» **Required work**:
Nothing but the lines below from the one holding "weighs [28, 572]" up to and including the one holding "Description & Justification: check" should be copied, exactly and without pictures.

(Stored data entries)

#####

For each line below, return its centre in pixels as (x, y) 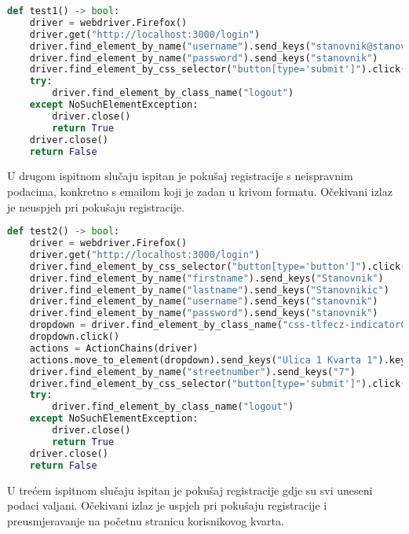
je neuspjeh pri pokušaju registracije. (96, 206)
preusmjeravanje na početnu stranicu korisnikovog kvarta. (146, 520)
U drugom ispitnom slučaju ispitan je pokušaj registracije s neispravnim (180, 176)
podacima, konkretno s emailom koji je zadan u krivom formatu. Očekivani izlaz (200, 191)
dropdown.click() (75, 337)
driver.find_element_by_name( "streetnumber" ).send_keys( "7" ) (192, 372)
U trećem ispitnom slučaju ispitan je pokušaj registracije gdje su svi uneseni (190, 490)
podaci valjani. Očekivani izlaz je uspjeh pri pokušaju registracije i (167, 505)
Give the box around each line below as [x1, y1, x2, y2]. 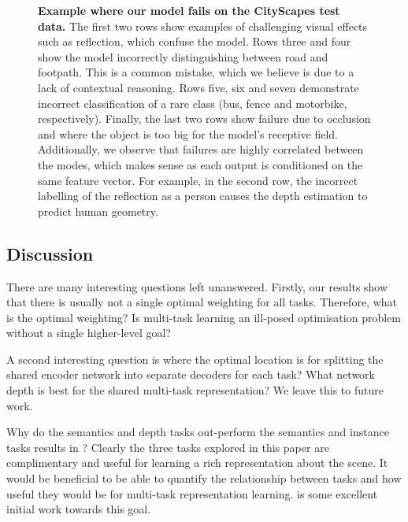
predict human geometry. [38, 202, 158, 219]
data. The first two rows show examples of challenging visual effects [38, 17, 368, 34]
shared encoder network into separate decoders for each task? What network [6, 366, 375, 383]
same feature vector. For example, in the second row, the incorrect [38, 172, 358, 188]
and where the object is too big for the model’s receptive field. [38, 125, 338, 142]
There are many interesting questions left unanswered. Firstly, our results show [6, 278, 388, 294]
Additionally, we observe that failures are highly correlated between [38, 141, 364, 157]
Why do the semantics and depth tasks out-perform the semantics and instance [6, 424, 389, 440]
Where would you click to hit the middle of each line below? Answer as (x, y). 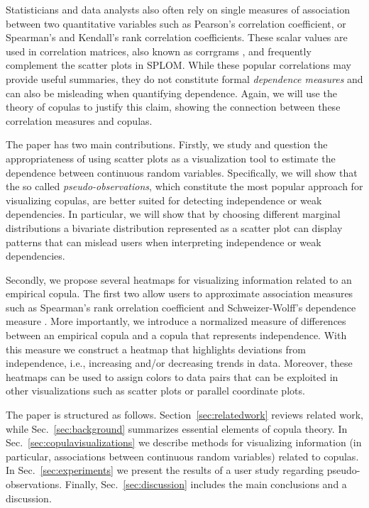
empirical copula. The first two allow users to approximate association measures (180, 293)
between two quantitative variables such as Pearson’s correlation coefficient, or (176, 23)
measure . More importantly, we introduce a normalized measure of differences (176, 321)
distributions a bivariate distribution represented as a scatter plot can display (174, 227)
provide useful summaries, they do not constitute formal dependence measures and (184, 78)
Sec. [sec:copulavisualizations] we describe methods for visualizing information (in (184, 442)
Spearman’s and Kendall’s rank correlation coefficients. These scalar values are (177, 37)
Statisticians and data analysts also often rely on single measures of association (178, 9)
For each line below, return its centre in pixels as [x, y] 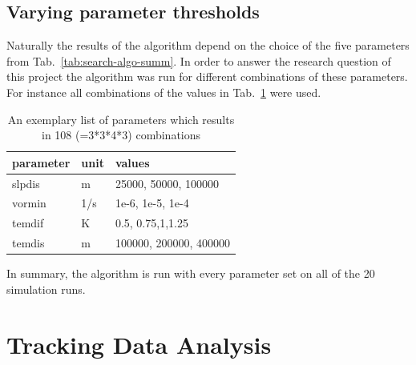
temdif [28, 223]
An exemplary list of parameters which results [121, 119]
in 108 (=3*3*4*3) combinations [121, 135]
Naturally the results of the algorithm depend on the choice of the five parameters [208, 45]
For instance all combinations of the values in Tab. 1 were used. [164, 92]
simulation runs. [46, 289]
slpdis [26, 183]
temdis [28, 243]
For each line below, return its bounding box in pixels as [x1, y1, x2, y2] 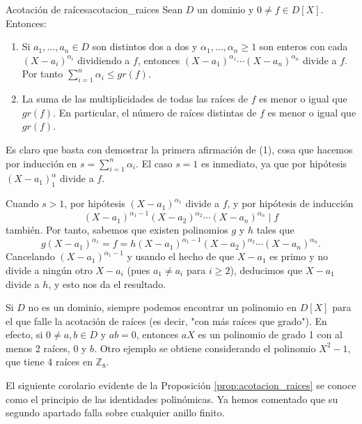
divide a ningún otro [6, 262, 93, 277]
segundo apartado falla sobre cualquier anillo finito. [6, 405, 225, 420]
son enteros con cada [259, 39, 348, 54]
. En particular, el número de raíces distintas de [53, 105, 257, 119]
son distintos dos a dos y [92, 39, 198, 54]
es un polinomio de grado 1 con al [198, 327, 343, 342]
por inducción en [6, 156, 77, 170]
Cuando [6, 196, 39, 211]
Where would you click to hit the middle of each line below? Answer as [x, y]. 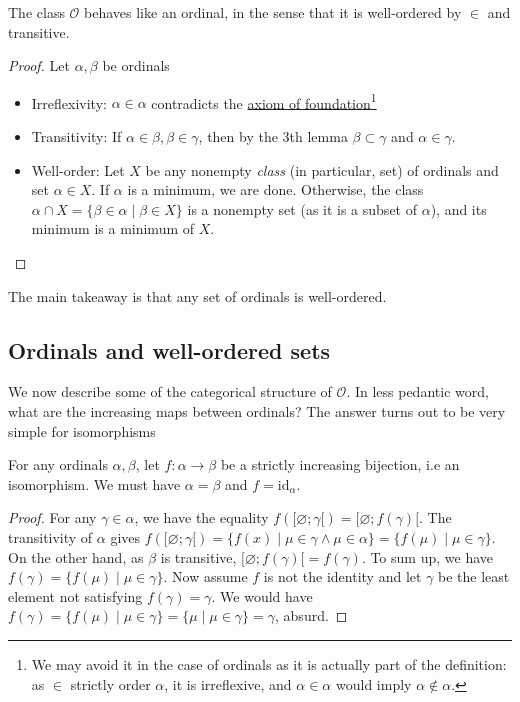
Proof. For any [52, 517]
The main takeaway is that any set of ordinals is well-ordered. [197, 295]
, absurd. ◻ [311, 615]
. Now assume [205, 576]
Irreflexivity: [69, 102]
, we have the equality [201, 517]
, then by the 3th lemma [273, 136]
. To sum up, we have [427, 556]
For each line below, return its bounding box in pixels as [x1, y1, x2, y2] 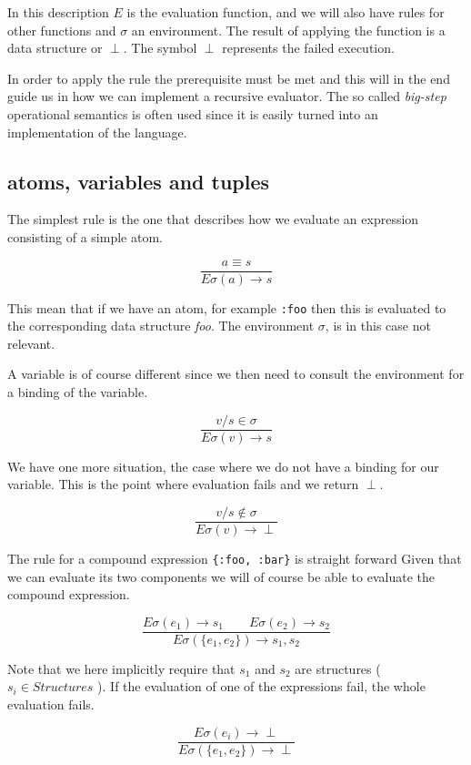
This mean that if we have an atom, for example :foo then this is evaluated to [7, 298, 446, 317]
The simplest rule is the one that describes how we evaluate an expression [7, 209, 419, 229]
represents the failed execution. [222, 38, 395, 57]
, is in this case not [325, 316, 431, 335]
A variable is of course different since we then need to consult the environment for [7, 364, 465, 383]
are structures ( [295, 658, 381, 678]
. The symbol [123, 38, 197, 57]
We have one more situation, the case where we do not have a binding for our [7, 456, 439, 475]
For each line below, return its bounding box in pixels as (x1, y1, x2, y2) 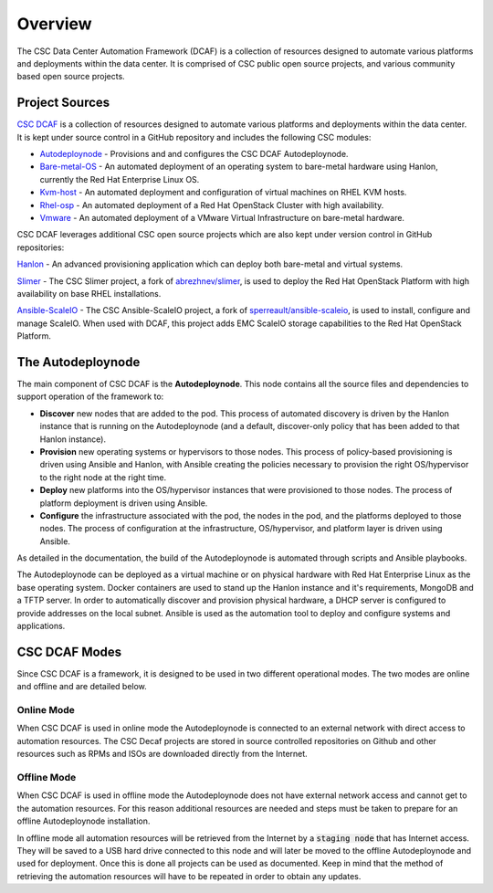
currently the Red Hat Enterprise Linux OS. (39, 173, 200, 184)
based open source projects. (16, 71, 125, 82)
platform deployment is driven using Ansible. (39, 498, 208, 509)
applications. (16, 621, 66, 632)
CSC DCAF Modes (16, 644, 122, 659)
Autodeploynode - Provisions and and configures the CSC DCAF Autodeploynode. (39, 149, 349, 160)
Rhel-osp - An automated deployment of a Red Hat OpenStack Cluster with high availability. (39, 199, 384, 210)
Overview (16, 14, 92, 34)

#####

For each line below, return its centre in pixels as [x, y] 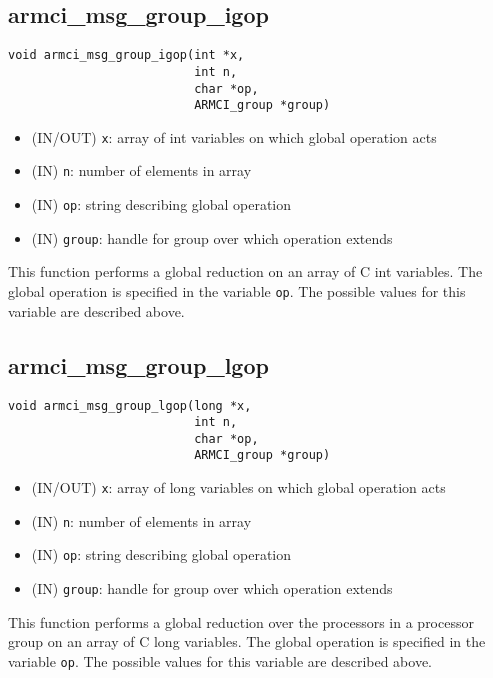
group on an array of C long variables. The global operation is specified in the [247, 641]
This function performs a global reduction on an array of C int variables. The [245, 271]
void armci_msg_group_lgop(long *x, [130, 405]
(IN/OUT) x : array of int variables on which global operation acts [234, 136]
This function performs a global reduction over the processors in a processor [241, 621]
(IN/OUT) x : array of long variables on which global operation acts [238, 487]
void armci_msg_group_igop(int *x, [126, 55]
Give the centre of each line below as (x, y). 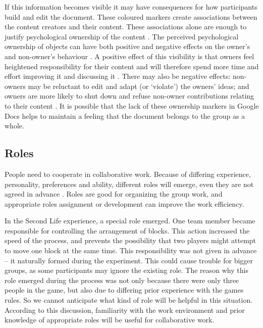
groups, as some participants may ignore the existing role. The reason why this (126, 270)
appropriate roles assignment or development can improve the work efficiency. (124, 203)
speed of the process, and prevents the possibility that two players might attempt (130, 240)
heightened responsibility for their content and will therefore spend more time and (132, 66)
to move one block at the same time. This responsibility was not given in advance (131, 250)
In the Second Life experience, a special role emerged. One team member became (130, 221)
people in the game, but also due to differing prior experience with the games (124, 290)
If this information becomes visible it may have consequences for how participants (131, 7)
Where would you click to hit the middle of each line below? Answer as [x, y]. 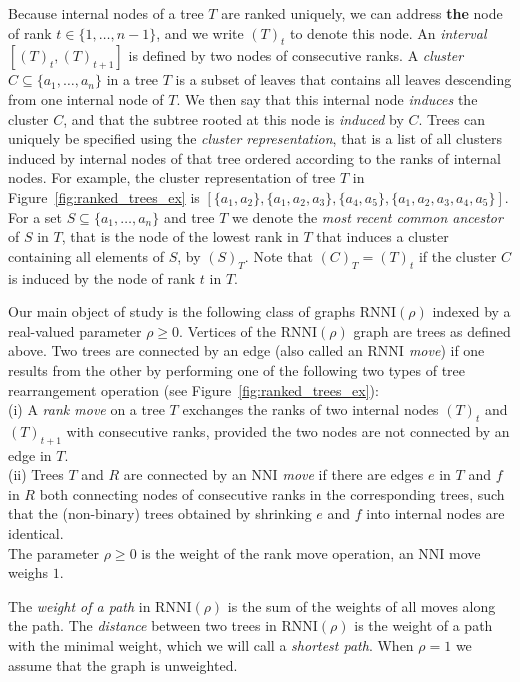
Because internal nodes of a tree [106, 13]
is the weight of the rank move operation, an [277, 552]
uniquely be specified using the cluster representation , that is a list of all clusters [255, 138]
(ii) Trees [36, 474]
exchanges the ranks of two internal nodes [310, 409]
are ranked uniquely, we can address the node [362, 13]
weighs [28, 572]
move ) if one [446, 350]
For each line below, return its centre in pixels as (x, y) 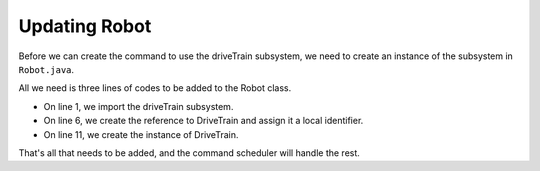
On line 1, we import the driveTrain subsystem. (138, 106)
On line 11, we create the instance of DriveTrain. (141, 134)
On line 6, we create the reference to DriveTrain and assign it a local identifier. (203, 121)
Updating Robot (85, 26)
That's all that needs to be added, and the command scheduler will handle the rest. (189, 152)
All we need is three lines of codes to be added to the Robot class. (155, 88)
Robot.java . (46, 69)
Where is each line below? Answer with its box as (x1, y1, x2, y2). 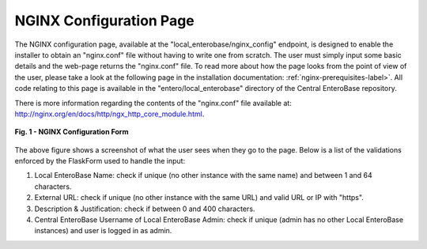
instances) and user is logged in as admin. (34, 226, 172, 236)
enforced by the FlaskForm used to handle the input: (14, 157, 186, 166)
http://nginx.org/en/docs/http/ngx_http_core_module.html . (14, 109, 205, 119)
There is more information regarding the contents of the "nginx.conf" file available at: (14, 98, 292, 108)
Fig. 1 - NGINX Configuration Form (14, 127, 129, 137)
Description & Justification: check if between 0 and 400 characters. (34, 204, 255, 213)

#####

» **Expected output**:
weighs [28, 572]
move ) if one [446, 350]
For each line below, return its centre in pixels as (x, y) 
On line 1, we import the driveTrain subsystem. (138, 106)
On line 11, we create the instance of DriveTrain. (141, 134)
On line 6, we create the reference to DriveTrain and assign it a local identifier. (203, 121)
Updating Robot (85, 26)
That's all that needs to be added, and the command scheduler will handle the rest. (189, 152)
All we need is three lines of codes to be added to the Robot class. (155, 88)
Robot.java . (46, 69)
Where is each line below? Answer with its box as (x1, y1, x2, y2). 
instances) and user is logged in as admin. (34, 226, 172, 236)
enforced by the FlaskForm used to handle the input: (14, 157, 186, 166)
http://nginx.org/en/docs/http/ngx_http_core_module.html . (14, 109, 205, 119)
There is more information regarding the contents of the "nginx.conf" file available at: (14, 98, 292, 108)
Fig. 1 - NGINX Configuration Form (14, 127, 129, 137)
Description & Justification: check if between 0 and 400 characters. (34, 204, 255, 213)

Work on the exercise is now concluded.